Why did I choose a 64kB block? As we mentioned in a recent blog post focusing on cloud storage performance, in general, bigger files are better when it comes to the aggregate time required to upload a dataset. However, there may be other requirements that push for smaller files. Many backup applications split data into fixed size blocks for upload as files to cloud object storage. There is a trade-off in choosing the block size: larger blocks improve backup speed, but smaller blocks reduce the amount of storage required. In practice, backup blocks may be as small as 1MB or even 256kB. The 64kB blocks we used in the calculation above represent the shards that comprise a 1MB file.

The challenge facing our engineers was to take advantage of the speed of solid state storage to accelerate small file uploads without breaking the bank.

Improving Write Performance for Small Files

When a client application uploads a file to the Backblaze B2 Storage Cloud, a coordinator pod splits the file into 16 data shards, creates four additional parity shards, and writes the resulting 20 shards to 20 different HDDs, each in a different Pod.

Note: As HDD capacity increases, so does the time required to recover after a drive failure, so we periodically adjust the ratio between data shards and parity shards to maintain our eleven nines durability target. In the past, you’ve heard us talk about 17 + 3 as the ratio but we also run 16 + 4 and our very newest vaults use a 15 + 5 scheme.

Each Pod writes the incoming shard to its local filesystem; in practice, this means that the data is written to an in-memory cache and will be written to the physical disk at some point in the near future. Any requests for the file can be satisfied from the cache, but the data hasn’t actually been persistently stored yet.

We need to be absolutely certain that the shards have been written to disk before we return a “success” response to the client, so each Pod executes an fsync system call to transfer (“flush”) the shard data from system memory through the HDD’s write cache to the disk itself before returning its status to the coordinator. When the coordinator has received at least 19 successful responses, it returns a success response to the client. This ensures that, even if the entire data center was to lose power immediately after the upload, the data would be preserved.

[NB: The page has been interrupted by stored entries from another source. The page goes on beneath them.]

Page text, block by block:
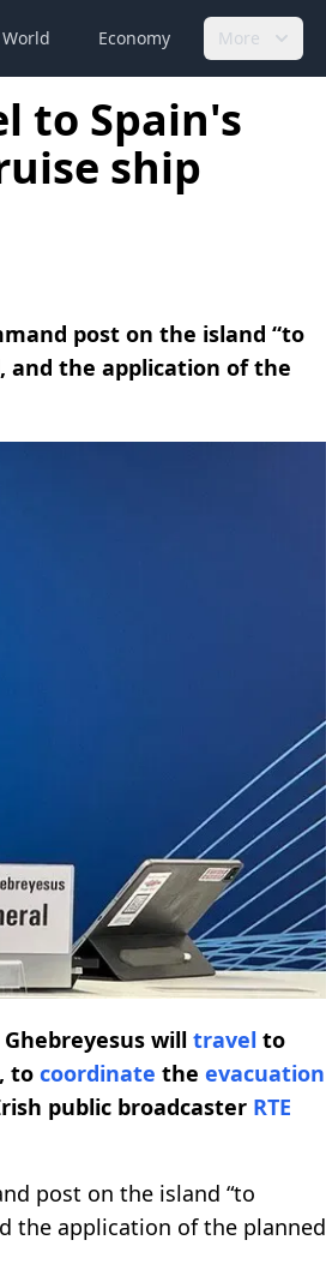
World Economy More
to Spain's
ship
post on the island “to
the application of the
will travel to
to coordinate the evacuation
public broadcaster RTE
post on the island “to
the application of the planned
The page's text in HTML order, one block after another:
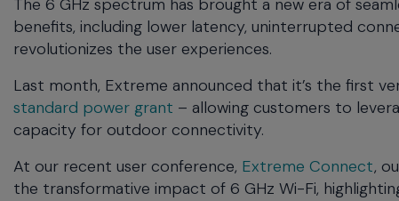
the
current
menu.
The 6 GHz spectrum has brought a new era of
benefits, including lower latency, uninterrupted
revolutionizes the user experiences.
Last month, Extreme announced that it’s the first
standard power grant – allowing customers to
capacity for outdoor connectivity.
At our recent user conference, Extreme Connect,
the transformative impact of 6 GHz Wi-Fi,
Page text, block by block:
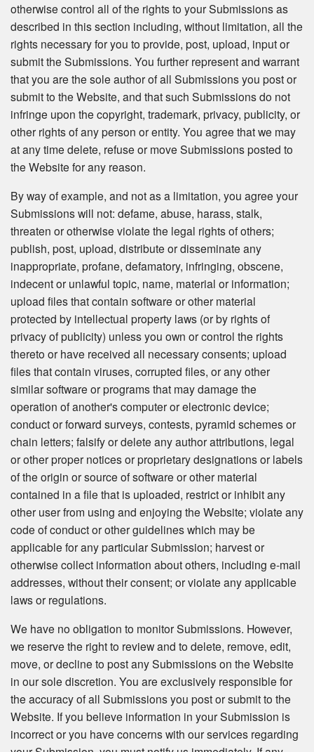
otherwise control all of the rights to your Submissions as
described in this section including, without limitation, all the
rights necessary for you to provide, post, upload, input or
submit the Submissions. You further represent and warrant
that you are the sole author of all Submissions you post or
submit to the Website, and that such Submissions do not
infringe upon the copyright, trademark, privacy, publicity, or
other rights of any person or entity. You agree that we may
at any time delete, refuse or move Submissions posted to
the Website for any reason.
By way of example, and not as a limitation, you agree your
Submissions will not: defame, abuse, harass, stalk,
threaten or otherwise violate the legal rights of others;
publish, post, upload, distribute or disseminate any
inappropriate, profane, defamatory, infringing, obscene,
indecent or unlawful topic, name, material or information;
upload files that contain software or other material
protected by intellectual property laws (or by rights of
privacy of publicity) unless you own or control the rights
thereto or have received all necessary consents; upload
files that contain viruses, corrupted files, or any other
similar software or programs that may damage the
operation of another's computer or electronic device;
conduct or forward surveys, contests, pyramid schemes or
chain letters; falsify or delete any author attributions, legal
or other proper notices or proprietary designations or labels
of the origin or source of software or other material
contained in a file that is uploaded, restrict or inhibit any
other user from using and enjoying the Website; violate any
code of conduct or other guidelines which may be
applicable for any particular Submission; harvest or
otherwise collect information about others, including e-mail
addresses, without their consent; or violate any applicable
laws or regulations.
We have no obligation to monitor Submissions. However,
we reserve the right to review and to delete, remove, edit,
move, or decline to post any Submissions on the Website
in our sole discretion. You are exclusively responsible for
the accuracy of all Submissions you post or submit to the
Website. If you believe information in your Submission is
incorrect or you have concerns with our services regarding

As we explained above, for small blocks of data, the vast majority of the time spent writing the data to disk is spent waiting for the drive platter to spin to the correct location. Writing shards to SSD could result in a significant performance gain for small files, but what about that 7x cost difference?

Our engineers came up with a way to have our cake and eat it too by harnessing the speed of SSDs without a massive increase in cost. Now, upon receiving a file of 1MB or less, the coordinator splits it into shards as before, then simultaneously sends the shards to a set of 20 Pods and a separate pool of servers, each populated with 10 of the Micron SSDs described above—a “shard stash.” The shard stash servers easily win the “flush the data to disk” race and return their status to the coordinator in just a few milliseconds. Meanwhile, each HDD Pod writes its shard to the filesystem, queues up a task to flush the shard data to the disk, and returns an acknowledgement to the coordinator.

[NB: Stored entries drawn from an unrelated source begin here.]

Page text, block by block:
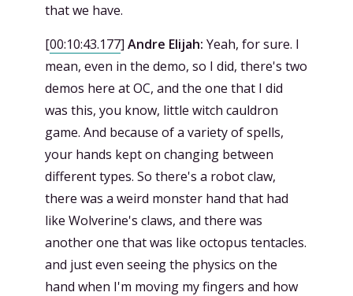
that we have.
[00:10:43.177] Andre Elijah: Yeah, for sure. I
mean, even in the demo, so I did, there's two
demos here at OC, and the one that I did
was this, you know, little witch cauldron
game. And because of a variety of spells,
your hands kept on changing between
different types. So there's a robot claw,
there was a weird monster hand that had
like Wolverine's claws, and there was
another one that was like octopus tentacles.
and just even seeing the physics on the
hand when I'm moving my fingers and how
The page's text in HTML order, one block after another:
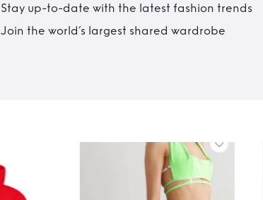
Stay up-to-date with the latest fashion trends
Join the world’s largest shared wardrobe
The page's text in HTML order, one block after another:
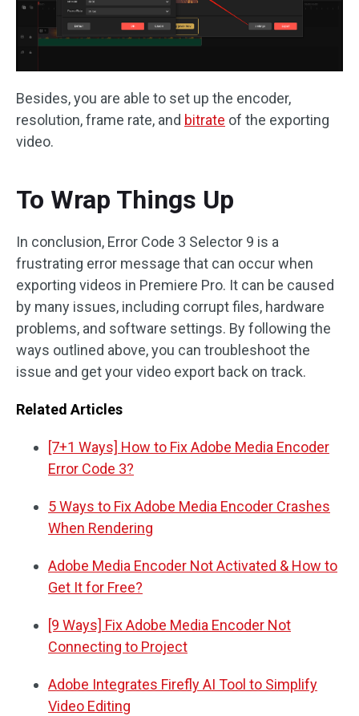
Besides, you are able to set up the encoder,
resolution, frame rate, and bitrate of the exporting
video.
To Wrap Things Up
In conclusion, Error Code 3 Selector 9 is a
frustrating error message that can occur when
exporting videos in Premiere Pro. It can be caused
by many issues, including corrupt files, hardware
problems, and software settings. By following the
ways outlined above, you can troubleshoot the
issue and get your video export back on track.
Related Articles
[7+1 Ways] How to Fix Adobe Media Encoder
Error Code 3?
5 Ways to Fix Adobe Media Encoder Crashes
When Rendering
Adobe Media Encoder Not Activated & How to
Get It for Free?
[9 Ways] Fix Adobe Media Encoder Not
Connecting to Project
Adobe Integrates Firefly AI Tool to Simplify
Video Editing
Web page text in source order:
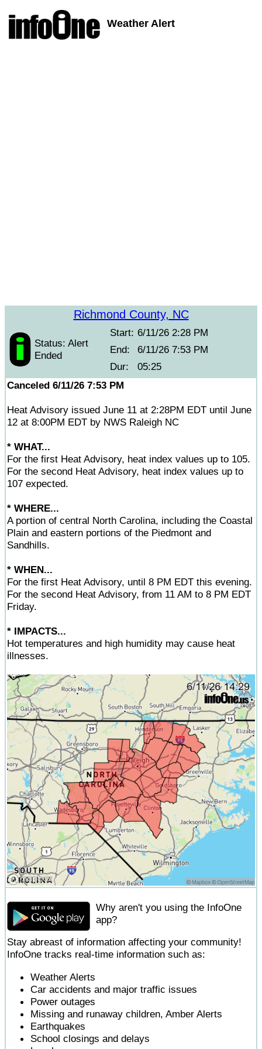
Weather Alert
Richmond County, NC
Status: Alert
Ended
Start: 6/11/26 2:28 PM
End:
6/11/26 7:53 PM
Dur:
05:25
Canceled 6/11/26 7:53 PM
Heat Advisory issued June 11 at 2:28PM EDT until June
12 at 8:00PM EDT by NWS Raleigh NC
* WHAT...
For the first Heat Advisory, heat index values up to 105.
For the second Heat Advisory, heat index values up to
107 expected.
* WHERE...
A portion of central North Carolina, including the Coastal
Plain and eastern portions of the Piedmont and
Sandhills.
* WHEN...
For the first Heat Advisory, until 8 PM EDT this evening.
For the second Heat Advisory, from 11 AM to 8 PM EDT
Friday.
* IMPACTS...
Hot temperatures and high humidity may cause heat
illnesses.
Why aren't you using the InfoOne
app?
Stay abreast of information affecting your community!
InfoOne tracks real-time information such as:
Weather Alerts
Car accidents and major traffic issues
Power outages
Missing and runaway children, Amber Alerts
Earthquakes
School closings and delays
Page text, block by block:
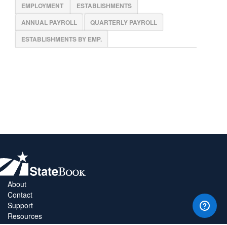
EMPLOYMENT
ESTABLISHMENTS
ANNUAL PAYROLL
QUARTERLY PAYROLL
ESTABLISHMENTS BY EMP.
About
Contact
Support
Resources
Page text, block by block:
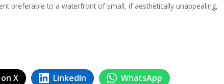
preferable to a waterfront of small, if aesthetically unappealing,
X LinkedIn WhatsApp
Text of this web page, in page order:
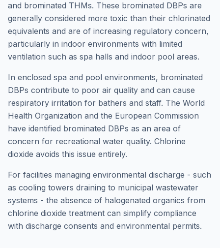
and brominated THMs. These brominated DBPs are
generally considered more toxic than their chlorinated
equivalents and are of increasing regulatory concern,
particularly in indoor environments with limited
ventilation such as spa halls and indoor pool areas.
In enclosed spa and pool environments, brominated
DBPs contribute to poor air quality and can cause
respiratory irritation for bathers and staff. The World
Health Organization and the European Commission
have identified brominated DBPs as an area of
concern for recreational water quality. Chlorine
dioxide avoids this issue entirely.
For facilities managing environmental discharge - such
as cooling towers draining to municipal wastewater
systems - the absence of halogenated organics from
chlorine dioxide treatment can simplify compliance
with discharge consents and environmental permits.
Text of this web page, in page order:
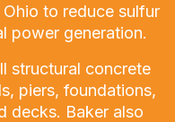
to reduce sulfur
power generation.
structural concrete
piers, foundations,
decks. Baker also
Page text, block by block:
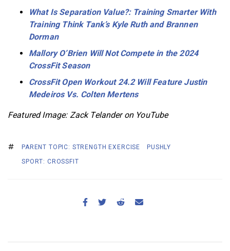
What Is Separation Value?: Training Smarter With
Training Think Tank’s Kyle Ruth and Brannen
Dorman
Mallory O’Brien Will Not Compete in the 2024
CrossFit Season
CrossFit Open Workout 24.2 Will Feature Justin
Medeiros Vs. Colten Mertens
Featured Image: Zack Telander on YouTube
PARENT TOPIC: STRENGTH EXERCISE
PUSHLY
SPORT: CROSSFIT
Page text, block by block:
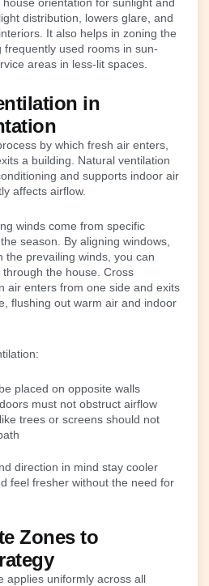
orientation for sunlight and
distribution, lowers glare, and
It also helps in zoning the
frequently used rooms in sun-
areas in less-lit spaces.
in
by which fresh air enters,
a building. Natural ventilation
and supports indoor air
affects airflow.
winds come from specific
season. By aligning windows,
the prevailing winds, you can
the house. Cross
air enters from one side and exits
flushing out warm air and indoor
placed on opposite walls
must not obstruct airflow
trees or screens should not
direction in mind stay cooler
feel fresher without the need for
Zones to
applies uniformly across all

Once the coordinator has received replies establishing that at least 19 of the 20 Pods have written their shards to the filesystem, and at least 19 of the 20 shards have been flushed to the SSDs, it returns its response to the client. Again, if power was to fail at this point, the data has already been safely written to solid state storage.

We don’t want to leave the data on the SSDs any longer than we have to, so, each Pod, once it’s finished flushing its shard to disk, signals to the shard stash that it can purge its copy of the shard.

Real-World Performance Gains

As I mentioned above, that calculated 167x performance advantage of SSDs over HDDs is somewhat theoretical. In the real world, the time required to upload a file also depends on a number of other factors—proximity to the data center, network speed, and all of the software and hardware between the client application and the storage device, to name a few.

The first Backblaze region to receive the performance upgrade was U.S. East, located in Reston, Virginia. Over a 12-day period following the shard stash deployment there, the average time to upload a 256kB file was 118ms, while a 1MB file clocked in at 137ms. To replicate a typical customer environment, we ran the test application at our partner Vultr’s New Jersey data center, uploading data to Backblaze B2 across the public internet.

For comparison, we ran the same test against Amazon S3’s U.S. East (Northern Virginia) region, a.k.a. us-east-1, from the same machine in New Jersey. On average, uploading a 256kB file to S3 took 157ms, with a 1MB file taking 153ms.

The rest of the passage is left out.